Quantum-Mechanical Correlations and Tsirelson Bound from Geometric Algebra
Carsten Held

TL;DR
This paper demonstrates that the Tsirelson bound and quantum correlations are fundamentally geometric in nature, and that local hidden-variable theories can be compatible with quantum mechanics if physical quantities are treated as vectors rather than scalars.
Contribution
It reveals that the derivation of the Tsirelson bound depends on scalar assumptions and shows that vector-valued physical magnitudes can reconcile local hidden-variable theories with quantum mechanics.
Findings
Tsirelson bound has a geometric origin.
Local hidden-variable theories are compatible with QM when using vectors.

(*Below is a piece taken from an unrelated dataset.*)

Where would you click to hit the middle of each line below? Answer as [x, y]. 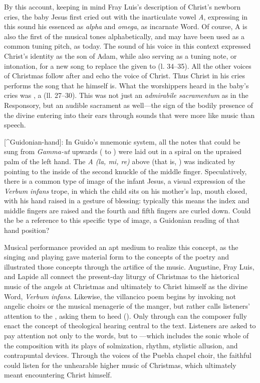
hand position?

Quantum correlations depend on the geometric nature of physical quantities.
Abstract
The Bell-Clauser-Horne-Shimony-Holt inequality can be used to show that no local hidden-variable theory can reproduce the correlations predicted by quantum mechanics (QM). It can be proved that certain QM correlations lead to a violation of the classical bound established by the inequality, while all correlations, QM and classical, respect a QM bound (the Tsirelson bound). Here, we show that these well-known results depend crucially on the assumption that the values of physical magnitudes are scalars. The result implies, first, that the origin of the Tsirelson bound is geometrical, not physical; and, second, that a local hidden-variable theory does not contradict QM if the values of physical magnitudes are vectors.